● Problem statement: An exact copy of all the lines below is required, with every image left out.

● Data excerpts:

◆ ◆ ◆ ◆ ◆

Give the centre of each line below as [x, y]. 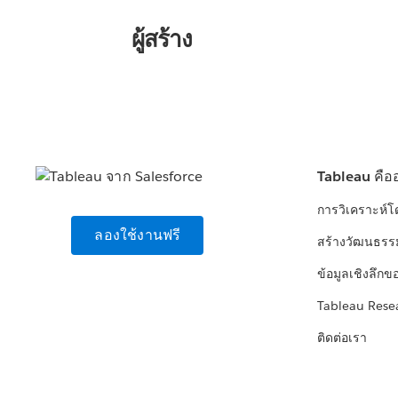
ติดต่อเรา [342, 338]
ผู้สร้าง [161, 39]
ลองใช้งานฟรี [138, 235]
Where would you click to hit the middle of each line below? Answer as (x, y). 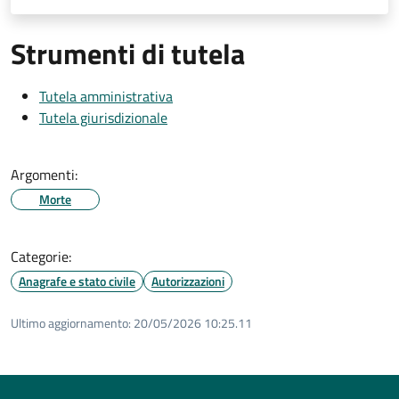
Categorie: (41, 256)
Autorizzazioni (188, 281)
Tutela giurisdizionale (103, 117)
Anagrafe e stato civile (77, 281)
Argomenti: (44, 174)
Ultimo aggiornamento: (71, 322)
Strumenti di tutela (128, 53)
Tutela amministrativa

◆ ◆ ◆ ◆ ◆

● Output for this task:
Give the centre of each line below as [x, y]. 
ติดต่อเรา [342, 338]
ผู้สร้าง [161, 39]
ลองใช้งานฟรี [138, 235]
Where would you click to hit the middle of each line below? Answer as (x, y). 
Categorie: (41, 256)
Autorizzazioni (188, 281)
Tutela giurisdizionale (103, 117)
Anagrafe e stato civile (77, 281)
Argomenti: (44, 174)
Ultimo aggiornamento: (71, 322)
Strumenti di tutela (128, 53)
Tutela amministrativa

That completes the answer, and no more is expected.